Return every record below exactly as written, but leave out the pictures.

=== ENTRIES PROVIDED ===

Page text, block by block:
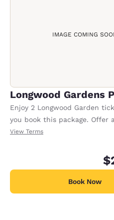
IMAGE COMING
Longwood Gardens
Enjoy 2 Longwood Garden
you book this package. Offer
stay.
View Terms
Book Now
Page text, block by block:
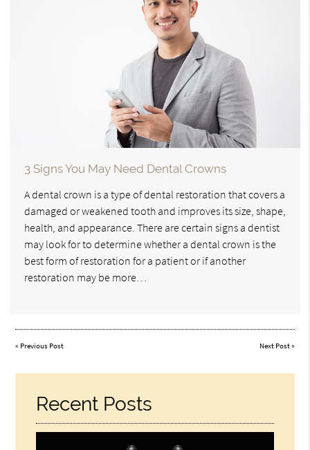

===

* _EXPECTED OUTPUT_:
Page text, block by block:
IMAGE COMING
Longwood Gardens
Enjoy 2 Longwood Garden
you book this package. Offer
stay.
View Terms
Book Now
Page text, block by block:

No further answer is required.